▶ _WORK INSTRUCTION_: Once you reach the line with "Anlagenmanagement maximiert das" below, copy each line exactly, stopping after the line with "mudah pecah sehingga akan sangat [160, 10]", and skip any pictures.

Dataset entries

************

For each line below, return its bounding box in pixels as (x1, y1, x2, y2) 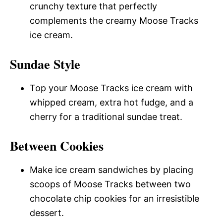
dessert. (30, 208, 64, 218)
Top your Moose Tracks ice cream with (30, 83, 193, 93)
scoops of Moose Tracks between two (30, 179, 191, 189)
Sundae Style (10, 55, 80, 73)
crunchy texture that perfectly (30, 1, 157, 11)
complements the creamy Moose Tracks (30, 15, 198, 26)
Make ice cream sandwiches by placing (30, 165, 193, 175)
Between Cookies (10, 136, 104, 155)
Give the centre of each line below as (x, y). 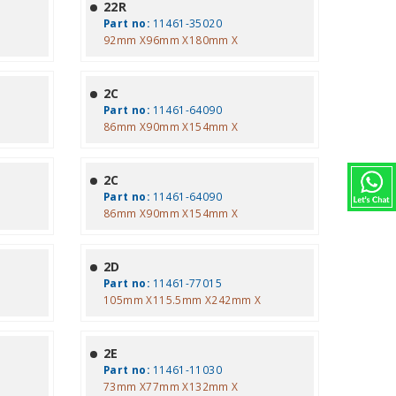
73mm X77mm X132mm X (171, 386)
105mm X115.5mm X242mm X (182, 300)
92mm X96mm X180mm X (171, 40)
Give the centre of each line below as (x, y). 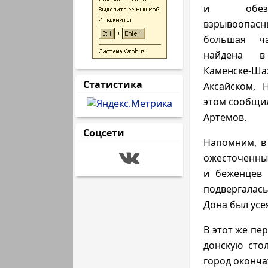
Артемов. (225, 117)
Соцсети (104, 133)
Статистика (113, 84)
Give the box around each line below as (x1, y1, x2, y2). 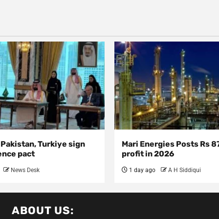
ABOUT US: (12, 204, 74, 217)
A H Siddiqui (168, 167, 201, 174)
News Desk (10, 167, 40, 174)
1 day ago (128, 167, 155, 174)
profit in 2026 (122, 149, 174, 158)
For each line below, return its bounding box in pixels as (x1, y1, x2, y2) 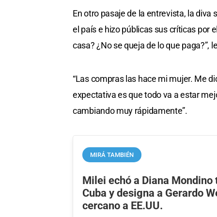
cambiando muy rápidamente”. (73, 105, 187, 116)
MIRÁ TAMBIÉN (90, 151, 134, 159)
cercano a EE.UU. (82, 199, 163, 212)
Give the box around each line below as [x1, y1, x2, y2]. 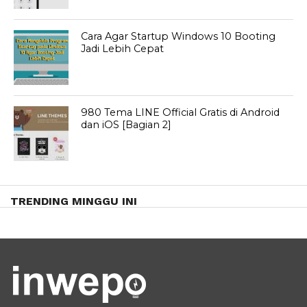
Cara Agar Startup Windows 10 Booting [81, 29, 276, 42]
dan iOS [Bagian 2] [81, 118, 172, 131]
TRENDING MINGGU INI [10, 194, 137, 208]
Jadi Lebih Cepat [81, 42, 164, 55]
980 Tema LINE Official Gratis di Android [81, 106, 280, 119]
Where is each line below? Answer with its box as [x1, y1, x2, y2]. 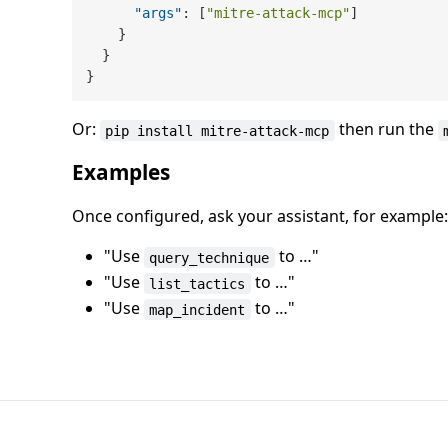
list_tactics [149, 275, 246, 292]
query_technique [149, 249, 270, 266]
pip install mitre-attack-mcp [105, 122, 330, 139]
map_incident [149, 301, 246, 318]
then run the [334, 118, 438, 141]
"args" [134, 4, 183, 21]
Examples [72, 158, 170, 187]
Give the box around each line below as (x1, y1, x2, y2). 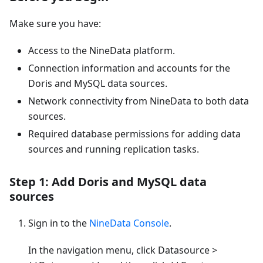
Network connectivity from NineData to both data (28, 95, 249, 108)
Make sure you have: (9, 17, 101, 31)
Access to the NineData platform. (28, 44, 175, 58)
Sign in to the (28, 217, 89, 230)
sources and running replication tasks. (28, 143, 199, 156)
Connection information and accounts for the (28, 62, 230, 75)
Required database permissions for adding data (28, 127, 241, 141)
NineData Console (89, 217, 169, 230)
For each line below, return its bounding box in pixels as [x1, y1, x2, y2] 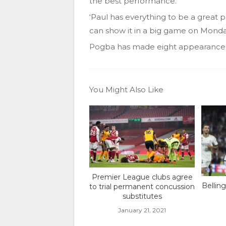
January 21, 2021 [118, 206, 166, 214]
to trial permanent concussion [89, 182, 195, 191]
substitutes [122, 191, 162, 201]
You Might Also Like [89, 85, 163, 95]
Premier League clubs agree [91, 172, 193, 182]
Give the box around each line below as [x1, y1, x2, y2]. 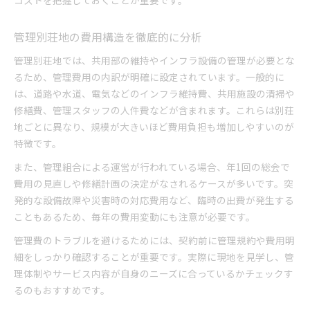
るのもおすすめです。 [14, 283, 110, 297]
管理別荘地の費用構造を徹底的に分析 [14, 29, 202, 45]
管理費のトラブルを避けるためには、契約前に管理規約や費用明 [14, 233, 295, 247]
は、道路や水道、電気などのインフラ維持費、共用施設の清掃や [14, 86, 295, 100]
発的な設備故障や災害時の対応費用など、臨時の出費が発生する [14, 193, 294, 207]
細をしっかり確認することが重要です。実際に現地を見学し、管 [14, 250, 294, 264]
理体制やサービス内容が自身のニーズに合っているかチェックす [14, 266, 293, 280]
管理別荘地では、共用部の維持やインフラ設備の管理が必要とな [14, 53, 295, 67]
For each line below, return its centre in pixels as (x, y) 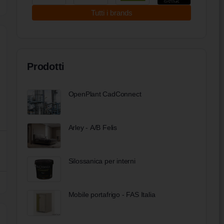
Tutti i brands (111, 12)
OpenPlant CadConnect (105, 94)
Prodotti (46, 66)
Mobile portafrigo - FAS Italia (112, 195)
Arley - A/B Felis (93, 128)
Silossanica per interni (102, 161)
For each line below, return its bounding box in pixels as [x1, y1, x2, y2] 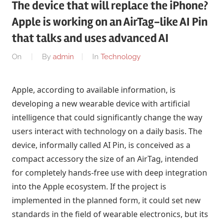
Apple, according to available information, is [12, 84, 176, 95]
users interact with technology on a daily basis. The [12, 125, 202, 137]
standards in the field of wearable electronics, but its [12, 208, 208, 220]
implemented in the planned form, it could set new [12, 194, 201, 206]
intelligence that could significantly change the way [12, 111, 202, 123]
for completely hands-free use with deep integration [12, 167, 207, 178]
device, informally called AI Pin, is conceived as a [12, 139, 190, 150]
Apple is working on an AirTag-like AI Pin [12, 15, 208, 30]
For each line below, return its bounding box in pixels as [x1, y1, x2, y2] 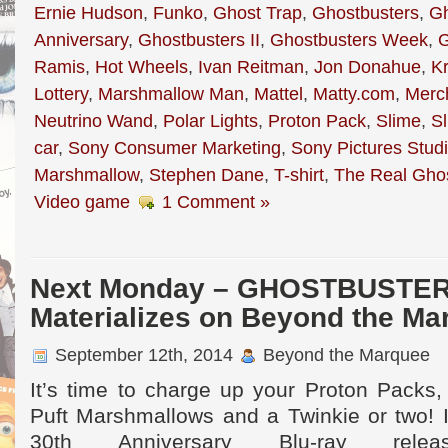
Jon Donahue [314, 56, 421, 77]
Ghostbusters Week [270, 29, 428, 50]
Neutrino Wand [34, 110, 153, 131]
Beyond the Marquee [258, 344, 430, 365]
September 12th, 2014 [50, 344, 238, 365]
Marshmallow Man [98, 83, 244, 104]
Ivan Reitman [198, 56, 304, 77]
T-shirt [274, 164, 324, 185]
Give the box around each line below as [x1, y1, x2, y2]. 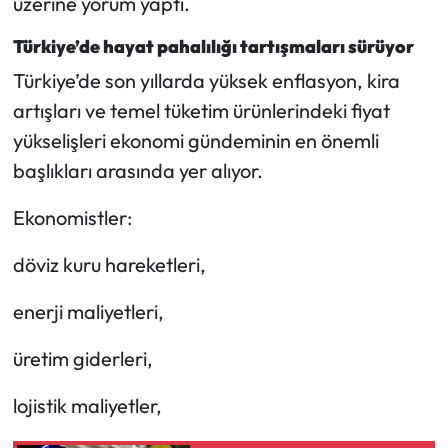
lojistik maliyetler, [12, 392, 162, 418]
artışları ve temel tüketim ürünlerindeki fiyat [12, 97, 390, 123]
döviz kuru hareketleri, [12, 251, 206, 277]
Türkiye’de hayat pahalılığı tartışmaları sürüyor [12, 35, 414, 59]
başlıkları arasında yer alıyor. [12, 157, 263, 183]
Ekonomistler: [12, 204, 132, 230]
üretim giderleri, [12, 345, 153, 371]
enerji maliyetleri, [12, 298, 164, 324]
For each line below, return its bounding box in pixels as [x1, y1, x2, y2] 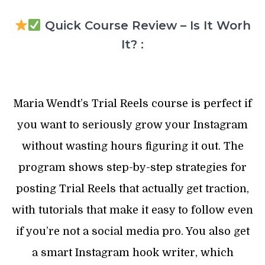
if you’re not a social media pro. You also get [15, 225, 250, 238]
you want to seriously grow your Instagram [17, 119, 248, 131]
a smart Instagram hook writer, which [31, 247, 234, 259]
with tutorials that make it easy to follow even [12, 204, 253, 216]
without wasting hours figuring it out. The [21, 140, 244, 153]
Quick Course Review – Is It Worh [41, 18, 251, 33]
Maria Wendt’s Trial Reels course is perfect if [13, 98, 252, 110]
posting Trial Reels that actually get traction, [16, 183, 249, 195]
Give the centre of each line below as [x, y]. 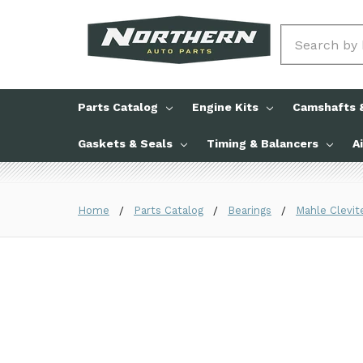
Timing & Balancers [263, 143]
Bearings [250, 210]
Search [303, 34]
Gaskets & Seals [125, 143]
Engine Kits [225, 107]
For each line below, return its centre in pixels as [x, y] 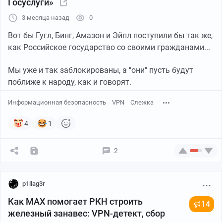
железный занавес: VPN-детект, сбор [86, 213]
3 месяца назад [46, 18]
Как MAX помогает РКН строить [75, 201]
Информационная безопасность [57, 102]
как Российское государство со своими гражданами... [109, 47]
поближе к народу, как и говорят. [70, 82]
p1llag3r [34, 184]
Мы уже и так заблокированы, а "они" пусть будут [101, 70]
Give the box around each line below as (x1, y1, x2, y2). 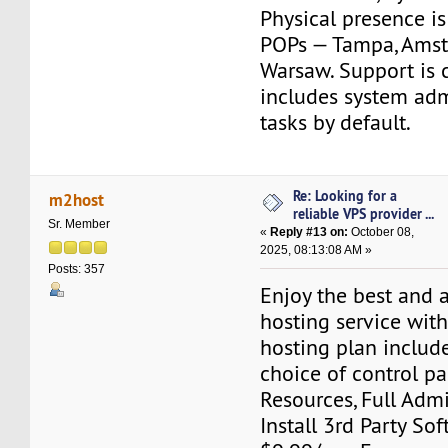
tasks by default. (260, 108, 412, 136)
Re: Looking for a (293, 186, 398, 206)
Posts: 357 (48, 261, 106, 276)
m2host (48, 187, 104, 211)
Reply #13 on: (270, 225, 349, 240)
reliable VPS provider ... (293, 204, 435, 224)
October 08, (348, 225, 415, 240)
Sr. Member (48, 217, 111, 232)
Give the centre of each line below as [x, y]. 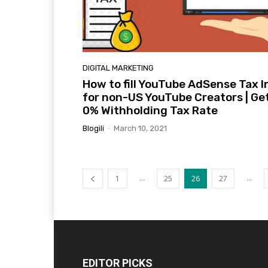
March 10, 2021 [140, 129]
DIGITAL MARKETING [118, 68]
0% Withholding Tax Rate [150, 111]
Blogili [93, 129]
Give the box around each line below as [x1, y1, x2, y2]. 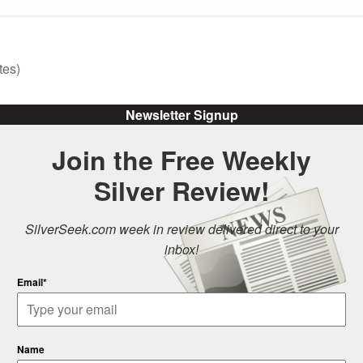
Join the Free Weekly [52, 141, 311, 179]
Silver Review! [93, 172, 270, 210]
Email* [17, 275, 48, 290]
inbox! [164, 240, 199, 259]
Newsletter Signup [125, 105, 238, 125]
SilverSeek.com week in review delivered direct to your [24, 220, 339, 239]
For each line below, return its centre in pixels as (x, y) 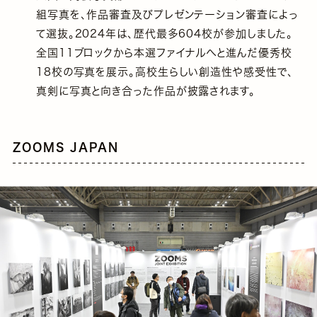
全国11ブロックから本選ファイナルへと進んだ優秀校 (164, 52)
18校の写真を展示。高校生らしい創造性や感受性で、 (165, 71)
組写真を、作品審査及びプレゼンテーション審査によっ (167, 14)
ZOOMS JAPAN (66, 147)
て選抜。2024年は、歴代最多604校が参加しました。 (165, 33)
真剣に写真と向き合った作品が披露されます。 (145, 91)
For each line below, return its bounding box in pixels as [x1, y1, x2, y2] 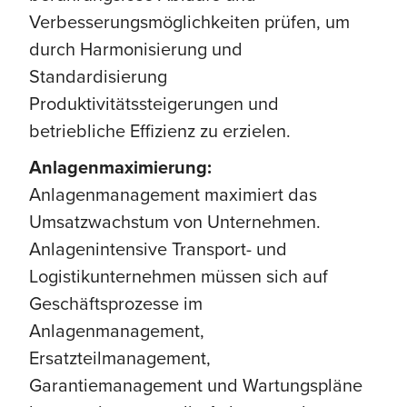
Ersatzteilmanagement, [29, 343, 211, 371]
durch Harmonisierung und [29, 35, 243, 62]
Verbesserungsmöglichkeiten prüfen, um [29, 7, 350, 35]
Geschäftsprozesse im [29, 289, 203, 316]
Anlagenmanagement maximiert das [29, 180, 317, 207]
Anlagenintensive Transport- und [29, 234, 287, 262]
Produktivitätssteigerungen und [29, 89, 279, 116]
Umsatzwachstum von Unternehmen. [29, 207, 321, 234]
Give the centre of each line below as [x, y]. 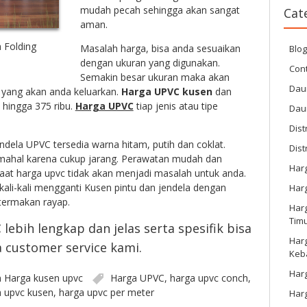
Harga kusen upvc [43, 278]
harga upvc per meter [106, 292]
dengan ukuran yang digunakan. [150, 62]
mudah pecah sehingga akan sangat [160, 10]
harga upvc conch [209, 278]
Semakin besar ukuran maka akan [155, 77]
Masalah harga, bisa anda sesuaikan [160, 48]
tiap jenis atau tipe [175, 106]
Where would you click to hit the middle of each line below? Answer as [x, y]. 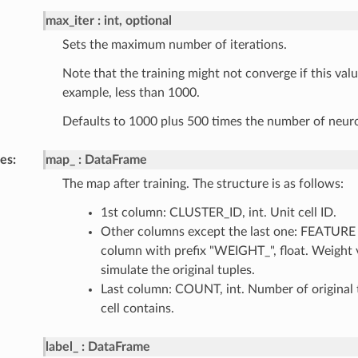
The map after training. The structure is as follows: [203, 184]
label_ [62, 347]
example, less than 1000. [131, 93]
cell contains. [137, 309]
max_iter [70, 21]
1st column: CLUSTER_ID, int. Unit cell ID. [218, 213]
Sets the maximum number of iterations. [174, 45]
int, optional [137, 21]
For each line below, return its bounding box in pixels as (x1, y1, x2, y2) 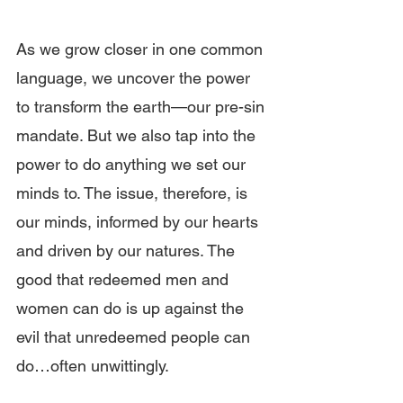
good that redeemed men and (16, 270, 233, 289)
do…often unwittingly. (16, 356, 173, 375)
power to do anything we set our (16, 155, 250, 174)
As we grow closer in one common (16, 40, 267, 58)
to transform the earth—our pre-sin (16, 97, 269, 116)
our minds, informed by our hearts (16, 212, 263, 231)
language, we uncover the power (16, 68, 255, 87)
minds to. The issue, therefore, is (16, 184, 252, 202)
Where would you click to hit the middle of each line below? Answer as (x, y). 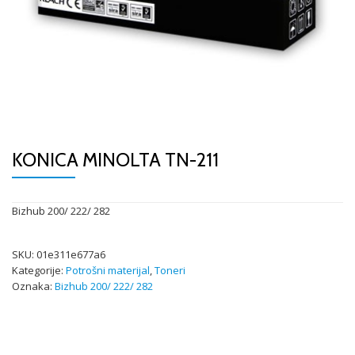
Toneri (170, 270)
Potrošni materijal (108, 270)
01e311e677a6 (71, 254)
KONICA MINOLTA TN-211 (115, 160)
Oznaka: (33, 286)
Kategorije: (39, 270)
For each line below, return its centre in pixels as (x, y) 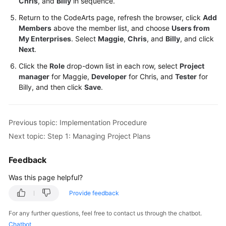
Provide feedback (94, 193)
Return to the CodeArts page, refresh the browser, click (111, 17)
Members (35, 28)
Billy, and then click (51, 87)
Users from (191, 28)
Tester (186, 76)
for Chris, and (151, 76)
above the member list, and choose (111, 28)
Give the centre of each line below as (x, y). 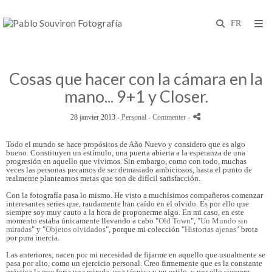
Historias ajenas (210, 229)
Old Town (175, 221)
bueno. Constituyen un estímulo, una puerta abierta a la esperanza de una (126, 153)
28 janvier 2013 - (96, 117)
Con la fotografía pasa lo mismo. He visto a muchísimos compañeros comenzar (134, 195)
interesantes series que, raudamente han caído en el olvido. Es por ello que (127, 204)
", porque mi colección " (145, 229)
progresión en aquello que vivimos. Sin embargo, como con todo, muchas (126, 161)
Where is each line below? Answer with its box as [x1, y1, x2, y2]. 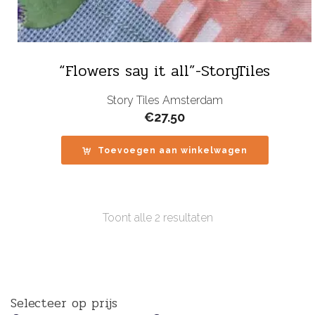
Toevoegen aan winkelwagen [97, 145, 247, 155]
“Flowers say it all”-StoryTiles [59, 58, 270, 83]
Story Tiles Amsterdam [106, 93, 223, 107]
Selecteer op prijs [11, 292, 117, 313]
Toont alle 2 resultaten [102, 210, 213, 224]
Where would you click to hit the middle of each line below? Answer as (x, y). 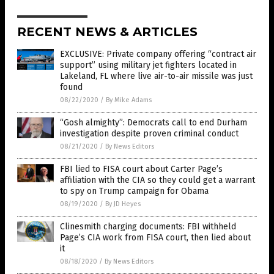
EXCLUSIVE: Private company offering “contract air (158, 54)
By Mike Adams (129, 100)
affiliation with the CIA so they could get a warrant (157, 180)
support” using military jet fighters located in (148, 65)
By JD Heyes (123, 204)
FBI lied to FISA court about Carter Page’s (141, 169)
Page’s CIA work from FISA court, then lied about (155, 238)
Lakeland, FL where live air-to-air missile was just (156, 76)
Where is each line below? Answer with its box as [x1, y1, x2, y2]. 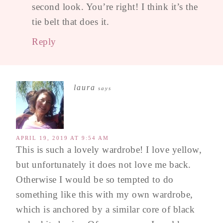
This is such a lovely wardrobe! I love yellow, [16, 144, 202, 155]
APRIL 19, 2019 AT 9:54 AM [16, 135, 109, 141]
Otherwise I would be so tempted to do [16, 174, 174, 185]
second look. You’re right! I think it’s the [32, 1, 198, 12]
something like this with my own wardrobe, [16, 189, 193, 200]
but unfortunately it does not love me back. [16, 159, 191, 170]
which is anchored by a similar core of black [16, 204, 195, 215]
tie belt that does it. [32, 16, 109, 27]
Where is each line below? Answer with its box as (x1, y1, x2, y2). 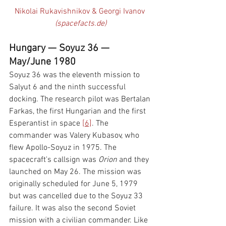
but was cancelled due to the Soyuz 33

************

▶ _SOLUTION FOR THIS PROBLEM_:
Anlagenmanagement maximiert das [29, 180, 317, 207]
Anlagenintensive Transport- und [29, 234, 287, 262]
Produktivitätssteigerungen und [29, 89, 279, 116]
Umsatzwachstum von Unternehmen. [29, 207, 321, 234]
Give the centre of each line below as [x, y]. 
Harga kusen upvc [43, 278]
harga upvc per meter [106, 292]
dengan ukuran yang digunakan. [150, 62]
mudah pecah sehingga akan sangat [160, 10]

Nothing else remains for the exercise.